Data excerpts:
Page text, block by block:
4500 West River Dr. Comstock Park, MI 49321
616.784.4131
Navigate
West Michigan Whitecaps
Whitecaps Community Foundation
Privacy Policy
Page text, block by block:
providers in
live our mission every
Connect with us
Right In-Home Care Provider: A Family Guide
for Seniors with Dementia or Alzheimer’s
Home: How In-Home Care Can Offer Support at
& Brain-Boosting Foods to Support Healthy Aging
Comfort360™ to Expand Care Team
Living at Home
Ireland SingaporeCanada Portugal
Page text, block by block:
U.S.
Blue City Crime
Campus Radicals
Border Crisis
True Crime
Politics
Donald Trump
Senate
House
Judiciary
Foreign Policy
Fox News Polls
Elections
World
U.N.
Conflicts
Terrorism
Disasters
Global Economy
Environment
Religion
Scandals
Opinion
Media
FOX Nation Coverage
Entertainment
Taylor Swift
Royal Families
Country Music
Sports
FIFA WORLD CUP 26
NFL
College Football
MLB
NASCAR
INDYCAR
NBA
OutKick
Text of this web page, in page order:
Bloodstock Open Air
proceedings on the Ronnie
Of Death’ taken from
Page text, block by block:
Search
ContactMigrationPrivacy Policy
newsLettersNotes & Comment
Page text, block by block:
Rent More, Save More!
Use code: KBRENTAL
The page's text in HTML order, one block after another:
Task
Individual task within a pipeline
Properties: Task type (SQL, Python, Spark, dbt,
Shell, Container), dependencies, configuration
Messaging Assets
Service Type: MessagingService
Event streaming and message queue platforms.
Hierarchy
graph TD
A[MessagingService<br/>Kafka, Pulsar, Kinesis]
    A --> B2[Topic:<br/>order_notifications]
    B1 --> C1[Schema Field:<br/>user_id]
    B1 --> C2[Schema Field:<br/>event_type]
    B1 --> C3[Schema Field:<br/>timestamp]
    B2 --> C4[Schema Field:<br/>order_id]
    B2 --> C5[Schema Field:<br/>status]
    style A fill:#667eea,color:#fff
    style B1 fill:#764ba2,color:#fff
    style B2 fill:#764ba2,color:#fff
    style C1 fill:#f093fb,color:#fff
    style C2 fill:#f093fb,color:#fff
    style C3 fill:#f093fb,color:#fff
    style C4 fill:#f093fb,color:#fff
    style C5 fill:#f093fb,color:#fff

→ Assignment
Exact copies of the lines from the one holding "Service Type: MessagingService" to the end of the entries are all that should be written.

→ Result for this exercise
Service Type: MessagingService
Event streaming and message queue platforms.
Hierarchy
graph TD
A[MessagingService<br/>Kafka, Pulsar, Kinesis]
    A --> B2[Topic:<br/>order_notifications]
    B1 --> C1[Schema Field:<br/>user_id]
    B1 --> C2[Schema Field:<br/>event_type]
    B1 --> C3[Schema Field:<br/>timestamp]
    B2 --> C4[Schema Field:<br/>order_id]
    B2 --> C5[Schema Field:<br/>status]
    style A fill:#667eea,color:#fff
    style B1 fill:#764ba2,color:#fff
    style B2 fill:#764ba2,color:#fff
    style C1 fill:#f093fb,color:#fff
    style C2 fill:#f093fb,color:#fff
    style C3 fill:#f093fb,color:#fff
    style C4 fill:#f093fb,color:#fff
    style C5 fill:#f093fb,color:#fff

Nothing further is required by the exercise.